Exercise aim
Nothing but the text of the records belongs in your answer: repeat all of it exactly and leave out the images.
╭─ Records supplied
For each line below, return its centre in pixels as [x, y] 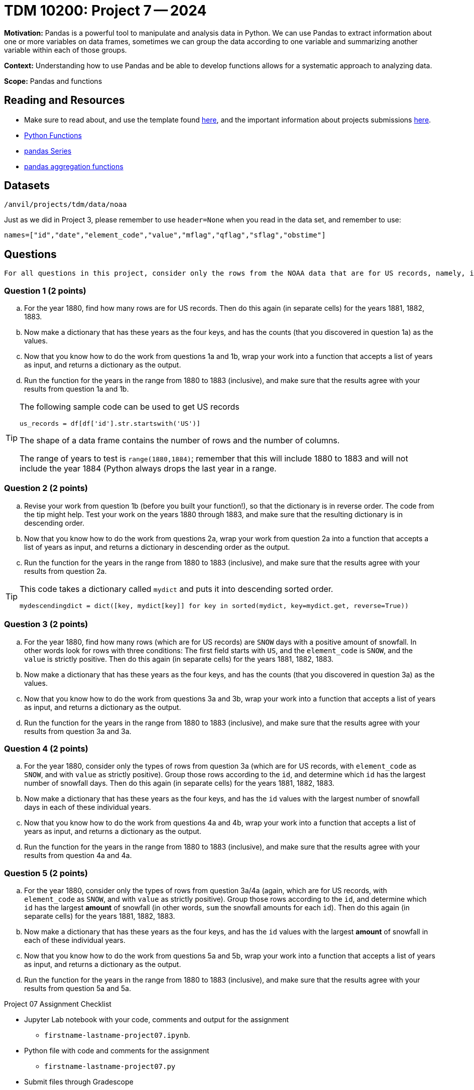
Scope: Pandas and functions [53, 81]
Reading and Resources [65, 100]
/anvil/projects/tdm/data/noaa [66, 205]
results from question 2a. [66, 571]
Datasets [27, 186]
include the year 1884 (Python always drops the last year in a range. [148, 469]
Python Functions [53, 135]
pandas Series [48, 151]
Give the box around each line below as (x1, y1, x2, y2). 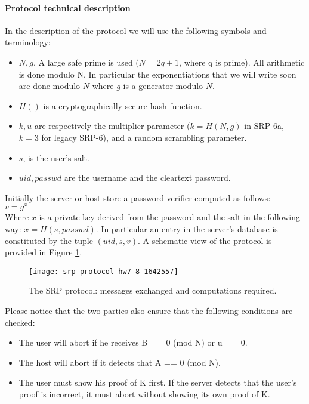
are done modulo (18, 79, 81, 92)
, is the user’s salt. (23, 151, 89, 164)
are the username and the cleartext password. (64, 171, 231, 184)
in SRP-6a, (244, 119, 284, 132)
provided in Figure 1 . (5, 246, 82, 258)
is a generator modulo (123, 79, 203, 92)
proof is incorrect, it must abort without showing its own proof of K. (18, 388, 270, 400)
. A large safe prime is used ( (33, 55, 139, 68)
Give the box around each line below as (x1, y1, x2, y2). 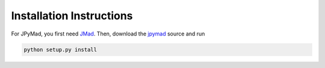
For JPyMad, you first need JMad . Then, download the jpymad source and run (11, 30, 205, 37)
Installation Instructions (11, 9, 133, 22)
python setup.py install (23, 46, 97, 53)
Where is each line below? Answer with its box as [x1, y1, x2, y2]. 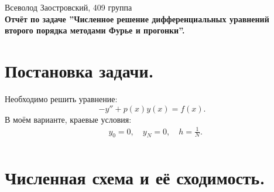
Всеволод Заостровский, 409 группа [5, 1, 132, 13]
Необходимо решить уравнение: [5, 92, 118, 105]
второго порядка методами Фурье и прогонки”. [5, 24, 185, 36]
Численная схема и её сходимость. [5, 165, 265, 189]
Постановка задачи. [5, 58, 154, 82]
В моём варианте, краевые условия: [5, 113, 132, 125]
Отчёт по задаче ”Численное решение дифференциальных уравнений [5, 12, 269, 25]
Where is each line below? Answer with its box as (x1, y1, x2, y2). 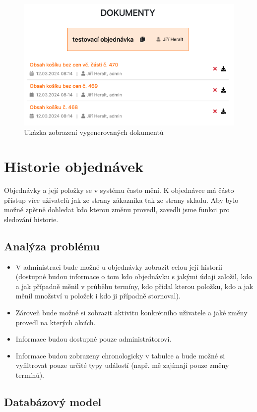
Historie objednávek (4, 156, 144, 177)
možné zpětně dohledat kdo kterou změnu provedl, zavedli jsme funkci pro (4, 204, 230, 215)
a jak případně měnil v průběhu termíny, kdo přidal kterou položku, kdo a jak (15, 281, 254, 291)
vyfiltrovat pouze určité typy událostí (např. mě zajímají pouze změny (15, 360, 229, 370)
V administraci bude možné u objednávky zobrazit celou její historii (15, 261, 222, 272)
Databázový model (4, 394, 102, 409)
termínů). (15, 369, 45, 380)
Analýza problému (4, 238, 100, 253)
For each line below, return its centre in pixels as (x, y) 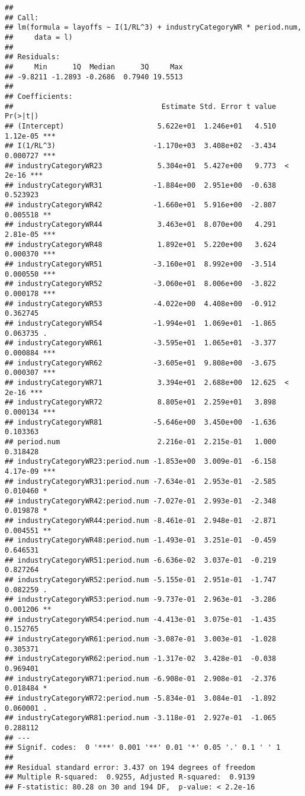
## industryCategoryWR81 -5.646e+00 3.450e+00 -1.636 (141, 422)
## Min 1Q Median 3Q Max (94, 67)
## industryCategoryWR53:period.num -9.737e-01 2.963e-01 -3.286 (141, 600)
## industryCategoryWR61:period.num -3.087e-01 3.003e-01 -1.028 (141, 639)
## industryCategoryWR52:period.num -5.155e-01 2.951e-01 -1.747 (141, 580)
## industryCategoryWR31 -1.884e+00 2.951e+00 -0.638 (141, 185)
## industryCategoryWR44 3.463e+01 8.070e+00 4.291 (141, 225)
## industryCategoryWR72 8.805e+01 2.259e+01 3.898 (141, 402)
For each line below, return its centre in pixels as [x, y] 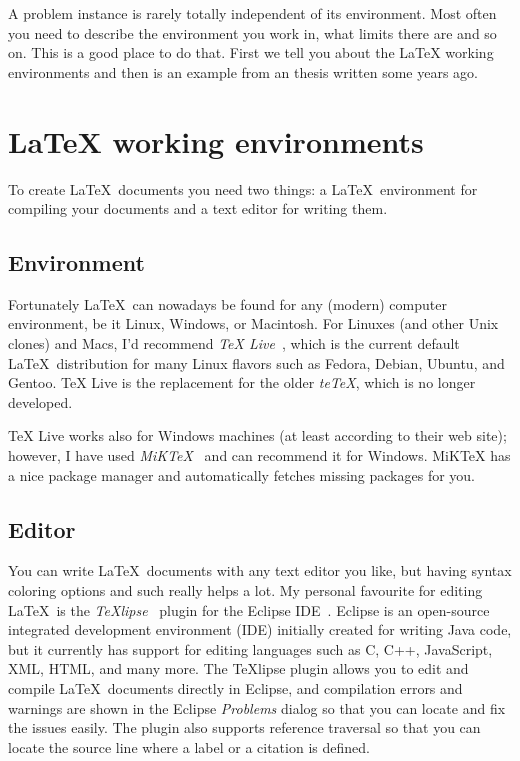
╰─
Result below
For each line below, return its centre in pixels as [x, y] 
Scope: Pandas and functions [53, 81]
Reading and Resources [65, 100]
/anvil/projects/tdm/data/noaa [66, 205]
results from question 2a. [66, 571]
Datasets [27, 186]
include the year 1884 (Python always drops the last year in a range. [148, 469]
Python Functions [53, 135]
pandas Series [48, 151]
Give the box around each line below as (x1, y1, x2, y2). 
are done modulo (18, 79, 81, 92)
, is the user’s salt. (23, 151, 89, 164)
are the username and the cleartext password. (64, 171, 231, 184)
in SRP-6a, (244, 119, 284, 132)
provided in Figure 1 . (5, 246, 82, 258)
is a generator modulo (123, 79, 203, 92)
proof is incorrect, it must abort without showing its own proof of K. (18, 388, 270, 400)
. A large safe prime is used ( (33, 55, 139, 68)
Give the box around each line below as (x1, y1, x2, y2). 
For JPyMad, you first need JMad . Then, download the jpymad source and run (11, 30, 205, 37)
Installation Instructions (11, 9, 133, 22)
python setup.py install (23, 46, 97, 53)
Where is each line below? Answer with its box as [x1, y1, x2, y2]. 
Всеволод Заостровский, 409 группа [5, 1, 132, 13]
Необходимо решить уравнение: [5, 92, 118, 105]
второго порядка методами Фурье и прогонки”. [5, 24, 185, 36]
Численная схема и её сходимость. [5, 165, 265, 189]
Постановка задачи. [5, 58, 154, 82]
В моём варианте, краевые условия: [5, 113, 132, 125]
Отчёт по задаче ”Численное решение дифференциальных уравнений [5, 12, 269, 25]
Where is each line below? Answer with its box as (x1, y1, x2, y2). 
Historie objednávek (4, 156, 144, 177)
možné zpětně dohledat kdo kterou změnu provedl, zavedli jsme funkci pro (4, 204, 230, 215)
a jak případně měnil v průběhu termíny, kdo přidal kterou položku, kdo a jak (15, 281, 254, 291)
vyfiltrovat pouze určité typy událostí (např. mě zajímají pouze změny (15, 360, 229, 370)
V administraci bude možné u objednávky zobrazit celou její historii (15, 261, 222, 272)
Databázový model (4, 394, 102, 409)
termínů). (15, 369, 45, 380)
Analýza problému (4, 238, 100, 253)
For each line below, return its centre in pixels as (x, y) 
## industryCategoryWR81 -5.646e+00 3.450e+00 -1.636 (141, 422)
## Min 1Q Median 3Q Max (94, 67)
## industryCategoryWR53:period.num -9.737e-01 2.963e-01 -3.286 (141, 600)
## industryCategoryWR61:period.num -3.087e-01 3.003e-01 -1.028 (141, 639)
## industryCategoryWR52:period.num -5.155e-01 2.951e-01 -1.747 (141, 580)
## industryCategoryWR31 -1.884e+00 2.951e+00 -0.638 (141, 185)
## industryCategoryWR44 3.463e+01 8.070e+00 4.291 (141, 225)
## industryCategoryWR72 8.805e+01 2.259e+01 3.898 (141, 402)
For each line below, return its centre in pixels as [x, y] 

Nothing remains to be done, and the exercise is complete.